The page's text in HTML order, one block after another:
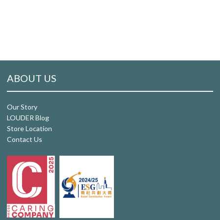
ABOUT US
Our Story
LOUDER Blog
Store Location
Contact Us
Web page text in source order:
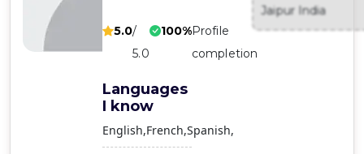
Contact
5.0/
5.0
100%Profile
completion
Languages
I know
English French Spanish
Jaipur India
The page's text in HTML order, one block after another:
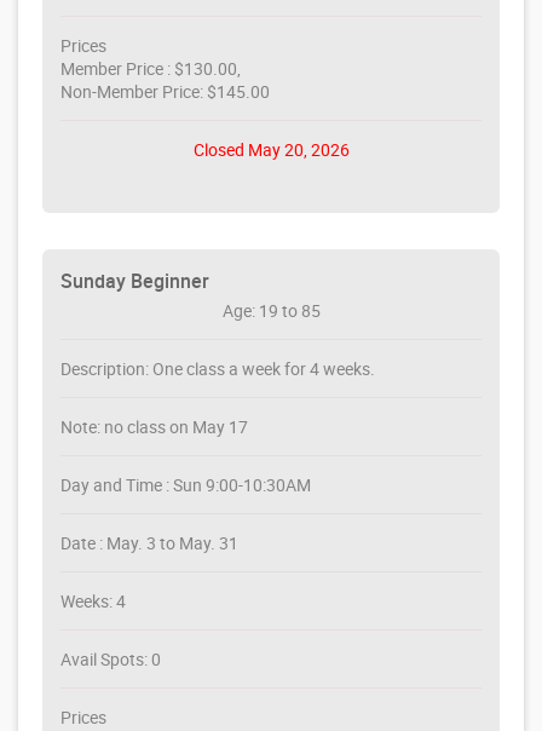
Prices
Member Price : $130.00,
Non-Member Price: $145.00
Closed May 20, 2026
Sunday Beginner
Age: 19 to 85
Description: One class a week for 4 weeks.
Note: no class on May 17
Day and Time : Sun 9:00-10:30AM
Date : May. 3 to May. 31
Weeks: 4
Avail Spots: 0
Prices
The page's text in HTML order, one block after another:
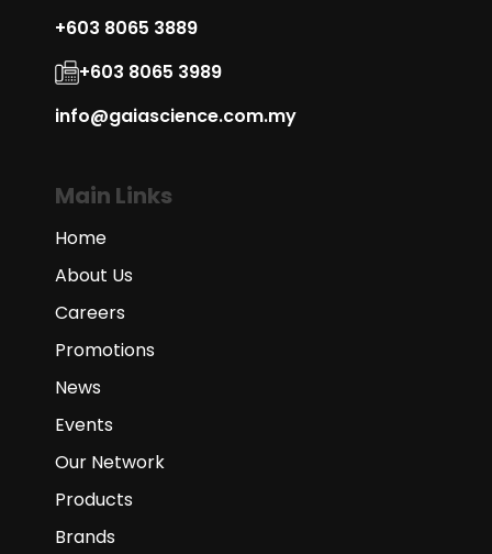
+603 8065 3889
+603 8065 3989
info@gaiascience.com.my
Main Links
Home
About Us
Careers
Promotions
News
Events
Our Network
Products
Brands
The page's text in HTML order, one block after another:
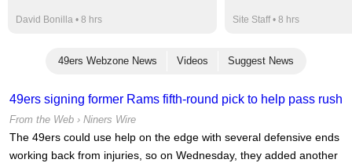
David Bonilla • 8 hrs Site Staff • 8 hrs
49ers Webzone News Videos Suggest News
49ers signing former Rams fifth-round pick to help pass rush
From the Web › Niners Wire
The 49ers could use help on the edge with several defensive ends
working back from injuries, so on Wednesday, they added another
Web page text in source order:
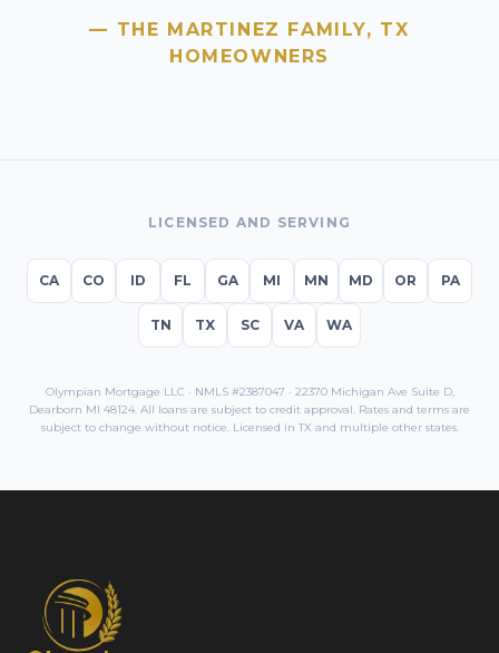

# # # #

» **To do**
Repeat the material above exactly; any picture in it is left out.

» **Answer**
The page's text in HTML order, one block after another:
ABOUT US
Our Story
LOUDER Blog
Store Location
Contact Us
Web page text in source order:
Contact
5.0/
5.0
100%Profile
completion
Languages
I know
English French Spanish
Jaipur India
The page's text in HTML order, one block after another:
Prices
Member Price : $130.00,
Non-Member Price: $145.00
Closed May 20, 2026
Sunday Beginner
Age: 19 to 85
Description: One class a week for 4 weeks.
Note: no class on May 17
Day and Time : Sun 9:00-10:30AM
Date : May. 3 to May. 31
Weeks: 4
Avail Spots: 0
Prices
The page's text in HTML order, one block after another:
+603 8065 3889
+603 8065 3989
info@gaiascience.com.my
Main Links
Home
About Us
Careers
Promotions
News
Events
Our Network
Products
Brands
The page's text in HTML order, one block after another:
David Bonilla • 8 hrs Site Staff • 8 hrs
49ers Webzone News Videos Suggest News
49ers signing former Rams fifth-round pick to help pass rush
From the Web › Niners Wire
The 49ers could use help on the edge with several defensive ends
working back from injuries, so on Wednesday, they added another
Web page text in source order:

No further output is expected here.